Secondly, your Honours see the court dealing with that particular proposition, or at least his Honour Justice Edmonds dealing with that proposition starting at paragraph 19 of his Honour’s reasons at page 36. Your Honours see there set out the position that had been adopted before the primary judge and also in written submissions before the Full Federal Court and also in oral argument before that court, namely that there is a continuing supply by the original grantor, South Steyne.
But then, your Honours, just to come back to your Honour the presiding Judge’s question, your Honours see what proposition was sought to be gained from Westley Nominees at the very bottom of that page. What was sought to be gained from Westley was not the proposition for which it is now advanced, namely that the purchaser of a reversion makes a continuing – sorry, I withdraw that – the purchaser of a reversion makes a different supply.
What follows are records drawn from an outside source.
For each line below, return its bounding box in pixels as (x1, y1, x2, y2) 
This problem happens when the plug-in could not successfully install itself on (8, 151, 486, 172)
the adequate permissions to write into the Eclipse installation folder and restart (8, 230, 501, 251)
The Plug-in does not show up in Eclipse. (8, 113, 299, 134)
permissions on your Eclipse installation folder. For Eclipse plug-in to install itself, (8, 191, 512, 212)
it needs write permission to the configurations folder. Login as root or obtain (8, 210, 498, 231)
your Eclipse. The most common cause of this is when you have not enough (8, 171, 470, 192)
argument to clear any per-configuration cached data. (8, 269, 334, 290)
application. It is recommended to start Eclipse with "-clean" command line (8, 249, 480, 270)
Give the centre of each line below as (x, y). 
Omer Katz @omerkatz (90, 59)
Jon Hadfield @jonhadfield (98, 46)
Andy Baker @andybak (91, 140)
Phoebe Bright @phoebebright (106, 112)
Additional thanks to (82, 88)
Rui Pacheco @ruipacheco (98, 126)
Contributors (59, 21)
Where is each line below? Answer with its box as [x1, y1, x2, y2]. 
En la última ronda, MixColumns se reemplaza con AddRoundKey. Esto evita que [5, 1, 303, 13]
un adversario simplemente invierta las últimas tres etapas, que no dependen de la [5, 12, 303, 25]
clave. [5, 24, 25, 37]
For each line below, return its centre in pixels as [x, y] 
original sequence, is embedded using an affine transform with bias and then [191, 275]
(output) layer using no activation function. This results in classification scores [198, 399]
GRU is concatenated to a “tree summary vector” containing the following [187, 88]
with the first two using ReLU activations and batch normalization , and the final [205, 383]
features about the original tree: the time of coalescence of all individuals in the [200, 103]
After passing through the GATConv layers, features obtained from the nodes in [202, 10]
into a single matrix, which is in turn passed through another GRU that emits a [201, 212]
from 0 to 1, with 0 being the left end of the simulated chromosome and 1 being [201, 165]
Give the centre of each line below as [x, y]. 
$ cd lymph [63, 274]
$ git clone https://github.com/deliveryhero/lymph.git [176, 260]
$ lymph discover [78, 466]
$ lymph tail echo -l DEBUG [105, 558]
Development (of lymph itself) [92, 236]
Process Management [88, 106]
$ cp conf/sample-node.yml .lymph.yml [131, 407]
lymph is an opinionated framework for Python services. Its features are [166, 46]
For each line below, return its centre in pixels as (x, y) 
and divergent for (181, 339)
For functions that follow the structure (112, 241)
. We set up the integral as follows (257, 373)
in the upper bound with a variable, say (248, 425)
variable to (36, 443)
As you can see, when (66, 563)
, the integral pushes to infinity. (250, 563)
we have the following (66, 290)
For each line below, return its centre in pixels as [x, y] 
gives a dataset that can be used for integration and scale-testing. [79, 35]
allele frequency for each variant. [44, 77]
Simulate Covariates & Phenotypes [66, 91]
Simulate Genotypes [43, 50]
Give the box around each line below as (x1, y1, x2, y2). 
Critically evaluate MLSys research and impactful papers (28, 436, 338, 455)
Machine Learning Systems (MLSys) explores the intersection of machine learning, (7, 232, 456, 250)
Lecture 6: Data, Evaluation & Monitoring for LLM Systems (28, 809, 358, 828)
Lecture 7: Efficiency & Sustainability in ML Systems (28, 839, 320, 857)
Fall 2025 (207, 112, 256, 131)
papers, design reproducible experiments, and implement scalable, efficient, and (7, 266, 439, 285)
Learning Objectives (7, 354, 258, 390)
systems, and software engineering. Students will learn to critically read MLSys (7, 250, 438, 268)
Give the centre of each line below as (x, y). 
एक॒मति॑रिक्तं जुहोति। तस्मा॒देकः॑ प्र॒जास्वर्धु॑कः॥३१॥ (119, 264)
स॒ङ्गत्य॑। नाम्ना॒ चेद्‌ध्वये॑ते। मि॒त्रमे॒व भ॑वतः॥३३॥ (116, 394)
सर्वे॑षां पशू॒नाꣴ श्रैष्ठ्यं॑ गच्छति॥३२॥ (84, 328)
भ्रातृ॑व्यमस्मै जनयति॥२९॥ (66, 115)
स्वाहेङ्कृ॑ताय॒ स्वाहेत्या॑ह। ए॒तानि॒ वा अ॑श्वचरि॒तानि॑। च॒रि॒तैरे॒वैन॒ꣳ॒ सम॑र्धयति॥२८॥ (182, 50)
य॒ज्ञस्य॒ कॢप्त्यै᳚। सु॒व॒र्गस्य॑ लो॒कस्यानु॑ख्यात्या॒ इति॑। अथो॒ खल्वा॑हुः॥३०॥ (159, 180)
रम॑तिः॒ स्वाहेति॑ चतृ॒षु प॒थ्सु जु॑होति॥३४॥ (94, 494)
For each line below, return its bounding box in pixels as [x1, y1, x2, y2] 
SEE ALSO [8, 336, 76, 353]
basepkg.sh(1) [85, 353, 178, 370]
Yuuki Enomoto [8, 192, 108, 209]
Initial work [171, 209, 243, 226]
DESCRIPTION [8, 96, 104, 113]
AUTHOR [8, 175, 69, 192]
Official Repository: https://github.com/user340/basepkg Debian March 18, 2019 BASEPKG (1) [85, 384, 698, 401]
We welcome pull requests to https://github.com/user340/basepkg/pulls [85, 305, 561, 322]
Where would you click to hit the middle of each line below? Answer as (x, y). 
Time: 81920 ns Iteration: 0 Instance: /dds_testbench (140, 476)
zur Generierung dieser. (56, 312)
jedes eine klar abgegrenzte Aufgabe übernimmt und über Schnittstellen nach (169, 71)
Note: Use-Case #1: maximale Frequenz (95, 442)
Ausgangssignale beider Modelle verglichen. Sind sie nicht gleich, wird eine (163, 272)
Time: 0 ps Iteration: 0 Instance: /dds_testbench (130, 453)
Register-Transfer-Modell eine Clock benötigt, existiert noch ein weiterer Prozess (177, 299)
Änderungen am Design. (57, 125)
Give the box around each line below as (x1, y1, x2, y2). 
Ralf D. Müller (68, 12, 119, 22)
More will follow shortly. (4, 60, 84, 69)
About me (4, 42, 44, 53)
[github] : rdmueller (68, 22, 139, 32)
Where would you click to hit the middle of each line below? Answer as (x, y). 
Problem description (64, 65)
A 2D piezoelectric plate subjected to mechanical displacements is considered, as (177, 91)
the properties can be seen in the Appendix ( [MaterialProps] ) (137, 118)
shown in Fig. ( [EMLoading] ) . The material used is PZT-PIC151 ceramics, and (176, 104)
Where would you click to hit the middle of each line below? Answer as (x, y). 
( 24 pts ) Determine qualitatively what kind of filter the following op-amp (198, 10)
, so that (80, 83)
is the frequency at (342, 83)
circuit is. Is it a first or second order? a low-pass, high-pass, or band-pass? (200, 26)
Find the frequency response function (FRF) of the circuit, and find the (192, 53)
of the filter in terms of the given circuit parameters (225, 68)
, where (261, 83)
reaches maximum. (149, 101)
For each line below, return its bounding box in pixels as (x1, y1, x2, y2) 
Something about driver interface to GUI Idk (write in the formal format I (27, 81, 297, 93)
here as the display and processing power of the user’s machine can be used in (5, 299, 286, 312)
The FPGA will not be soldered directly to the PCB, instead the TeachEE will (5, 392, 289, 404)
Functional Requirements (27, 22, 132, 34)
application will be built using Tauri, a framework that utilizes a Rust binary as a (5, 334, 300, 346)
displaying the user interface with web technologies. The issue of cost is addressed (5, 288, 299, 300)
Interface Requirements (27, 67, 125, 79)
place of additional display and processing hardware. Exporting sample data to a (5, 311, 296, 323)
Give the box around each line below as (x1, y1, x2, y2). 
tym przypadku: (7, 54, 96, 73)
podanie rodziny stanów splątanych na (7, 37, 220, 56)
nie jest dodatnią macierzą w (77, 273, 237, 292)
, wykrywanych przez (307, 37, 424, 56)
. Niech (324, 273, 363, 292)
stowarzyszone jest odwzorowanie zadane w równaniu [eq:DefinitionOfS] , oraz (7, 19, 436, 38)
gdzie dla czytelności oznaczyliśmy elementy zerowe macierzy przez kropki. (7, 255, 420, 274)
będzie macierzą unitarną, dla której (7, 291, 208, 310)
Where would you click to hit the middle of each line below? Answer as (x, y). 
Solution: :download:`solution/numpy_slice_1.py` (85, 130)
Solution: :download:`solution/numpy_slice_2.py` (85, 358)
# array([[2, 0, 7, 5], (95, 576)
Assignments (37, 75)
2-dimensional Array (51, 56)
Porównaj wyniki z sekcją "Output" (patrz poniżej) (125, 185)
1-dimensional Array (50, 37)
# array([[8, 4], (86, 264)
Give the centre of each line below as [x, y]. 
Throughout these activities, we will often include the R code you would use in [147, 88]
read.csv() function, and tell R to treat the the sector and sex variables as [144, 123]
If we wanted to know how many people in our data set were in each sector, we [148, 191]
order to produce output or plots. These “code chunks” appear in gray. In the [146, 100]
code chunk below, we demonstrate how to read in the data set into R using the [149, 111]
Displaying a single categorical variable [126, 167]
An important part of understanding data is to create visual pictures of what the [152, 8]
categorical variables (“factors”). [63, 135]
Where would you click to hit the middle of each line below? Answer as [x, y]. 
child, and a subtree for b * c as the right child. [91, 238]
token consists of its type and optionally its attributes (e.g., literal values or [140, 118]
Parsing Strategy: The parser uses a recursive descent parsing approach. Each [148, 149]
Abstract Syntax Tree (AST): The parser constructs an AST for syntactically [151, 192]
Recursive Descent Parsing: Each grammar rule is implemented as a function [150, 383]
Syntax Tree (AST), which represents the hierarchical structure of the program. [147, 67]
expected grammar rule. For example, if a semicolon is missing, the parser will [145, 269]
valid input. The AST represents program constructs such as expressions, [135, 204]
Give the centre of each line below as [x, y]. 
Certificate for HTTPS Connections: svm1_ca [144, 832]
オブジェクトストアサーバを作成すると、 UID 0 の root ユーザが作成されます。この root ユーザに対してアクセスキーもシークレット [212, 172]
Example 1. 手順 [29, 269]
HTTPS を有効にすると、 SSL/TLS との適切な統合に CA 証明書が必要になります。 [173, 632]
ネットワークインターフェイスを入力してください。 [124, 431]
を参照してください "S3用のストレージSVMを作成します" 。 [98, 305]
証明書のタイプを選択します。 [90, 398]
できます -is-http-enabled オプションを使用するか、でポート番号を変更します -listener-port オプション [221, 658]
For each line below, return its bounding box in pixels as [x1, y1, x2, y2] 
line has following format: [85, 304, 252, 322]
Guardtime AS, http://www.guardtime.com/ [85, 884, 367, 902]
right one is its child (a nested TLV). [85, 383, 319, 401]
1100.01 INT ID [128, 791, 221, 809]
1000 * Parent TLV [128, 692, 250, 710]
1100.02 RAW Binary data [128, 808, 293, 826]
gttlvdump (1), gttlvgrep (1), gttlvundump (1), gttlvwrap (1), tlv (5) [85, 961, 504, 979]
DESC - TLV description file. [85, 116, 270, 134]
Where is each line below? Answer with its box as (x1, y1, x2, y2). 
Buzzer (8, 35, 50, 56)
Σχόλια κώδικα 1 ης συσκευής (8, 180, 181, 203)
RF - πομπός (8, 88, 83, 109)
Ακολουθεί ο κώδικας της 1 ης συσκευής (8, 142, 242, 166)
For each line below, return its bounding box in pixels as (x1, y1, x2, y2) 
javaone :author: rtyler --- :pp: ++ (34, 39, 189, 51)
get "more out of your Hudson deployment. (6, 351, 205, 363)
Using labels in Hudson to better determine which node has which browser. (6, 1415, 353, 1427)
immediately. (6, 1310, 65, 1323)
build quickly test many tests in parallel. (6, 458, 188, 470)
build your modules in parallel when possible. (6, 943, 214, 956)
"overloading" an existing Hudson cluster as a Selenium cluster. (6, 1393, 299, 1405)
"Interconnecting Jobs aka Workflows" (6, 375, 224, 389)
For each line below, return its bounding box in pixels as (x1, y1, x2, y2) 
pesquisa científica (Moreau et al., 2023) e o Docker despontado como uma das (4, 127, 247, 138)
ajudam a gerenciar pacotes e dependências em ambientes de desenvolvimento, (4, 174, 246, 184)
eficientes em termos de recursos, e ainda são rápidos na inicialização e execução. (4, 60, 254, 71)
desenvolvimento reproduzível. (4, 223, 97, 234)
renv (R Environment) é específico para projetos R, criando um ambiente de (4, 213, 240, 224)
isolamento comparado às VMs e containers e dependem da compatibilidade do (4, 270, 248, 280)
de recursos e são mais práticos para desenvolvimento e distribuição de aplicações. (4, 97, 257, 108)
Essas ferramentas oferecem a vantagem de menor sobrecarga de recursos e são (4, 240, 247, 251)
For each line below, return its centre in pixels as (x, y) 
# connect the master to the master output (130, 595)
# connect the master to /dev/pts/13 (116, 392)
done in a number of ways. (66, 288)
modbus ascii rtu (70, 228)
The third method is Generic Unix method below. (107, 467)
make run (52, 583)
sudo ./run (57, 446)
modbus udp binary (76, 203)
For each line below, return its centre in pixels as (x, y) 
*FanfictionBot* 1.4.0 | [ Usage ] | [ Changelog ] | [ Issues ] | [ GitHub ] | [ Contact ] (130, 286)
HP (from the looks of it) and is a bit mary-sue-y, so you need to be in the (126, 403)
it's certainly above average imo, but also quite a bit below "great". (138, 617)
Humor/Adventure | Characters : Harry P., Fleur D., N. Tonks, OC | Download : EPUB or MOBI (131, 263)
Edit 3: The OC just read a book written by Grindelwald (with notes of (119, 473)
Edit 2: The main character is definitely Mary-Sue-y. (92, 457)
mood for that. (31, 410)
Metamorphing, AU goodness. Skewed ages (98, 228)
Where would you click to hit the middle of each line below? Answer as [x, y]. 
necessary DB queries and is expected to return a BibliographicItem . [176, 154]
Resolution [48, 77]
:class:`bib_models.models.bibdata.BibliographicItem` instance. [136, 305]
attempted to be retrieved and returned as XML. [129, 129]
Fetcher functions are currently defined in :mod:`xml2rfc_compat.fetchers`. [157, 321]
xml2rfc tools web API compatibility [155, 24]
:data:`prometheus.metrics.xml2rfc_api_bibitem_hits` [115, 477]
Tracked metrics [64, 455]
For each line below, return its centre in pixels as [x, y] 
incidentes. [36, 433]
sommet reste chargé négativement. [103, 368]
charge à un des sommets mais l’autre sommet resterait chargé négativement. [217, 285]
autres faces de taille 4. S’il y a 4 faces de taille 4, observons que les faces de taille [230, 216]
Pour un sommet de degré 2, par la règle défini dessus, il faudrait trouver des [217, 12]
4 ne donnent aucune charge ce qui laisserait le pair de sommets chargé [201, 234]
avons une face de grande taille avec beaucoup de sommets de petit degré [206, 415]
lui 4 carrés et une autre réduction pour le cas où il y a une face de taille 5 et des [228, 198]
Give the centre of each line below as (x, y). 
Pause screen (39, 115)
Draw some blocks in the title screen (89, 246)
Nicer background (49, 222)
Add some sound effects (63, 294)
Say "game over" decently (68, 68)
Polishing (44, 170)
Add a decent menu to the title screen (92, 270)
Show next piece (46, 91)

Westley was relied on for the very opposite proposition, namely consistent with the Commissioner’s case as otherwise advanced below, that the original grantor was deemed or treated by the GST Act to make a continuing supply. So Westley was referred to, your Honours, but for the very opposite proposition for which it is now relied on.
The inconsistency that the Commissioner now points to as between Westley and the decision in South Steyne, and also the decision below in this case, was an inconsistency that was not only not brought to the court’s attention below, but was really entirely inconsistent with the way the case was conducted below. This is not a matter, your Honours, about which the court below was unaware; in fact, her Honour Justice Davies, if your Honours would go to page 44 of the application book, you will see in the final paragraph of her Honour’s reasons that she records there the potential for there to be, upon one view, some tension – I am reading from the very last line of the page on page 44:
some tension between Westley and South Steyne as to whether there is a further “supply by way of lease” –
But her Honour says, consistently with the submissions of both parties below, that it was attention that need not be resolved because neither party was contending for any inconsistency. The parties jointly took the view – the Commissioner certainly took the view – that it was the decision in South Steyne that was to be preferred and that was correct.
KIEFEL J: Do you say there was no reason that the Commissioner could not have argued that, even in the face of what had been held in South Steyne?
MR HMELNITSKY: No, there was no reason at all, your Honour. I am sorry, maybe I need to qualify that somewhat. It was open to the Commissioner, if he is right in his contention that there was no estoppel in relation to this, but assume that in the Commissioner’s favour, he could have submitted to the Full Federal Court that either the decision in South Steyne was wrong, but not clearly wrong, or he could have submitted that it was clearly wrong and that the second Full Court should decline to follow it. But he never did that. There is no foundation for the submission that he was really bound by the way that the attitude of the Full Court revealed itself during the oral hearing not to take the point. He could have taken the point, if his view was, as he now submits, that that first decision was wrong, but he did not.
KIEFEL J: Are you saying that special leave should not be granted because of the way it has been argued to this point, whereas there appears to be an important question that has been inconsistently – been approached by the Full Court of the Federal Court, which is an unsatisfactory state of affairs.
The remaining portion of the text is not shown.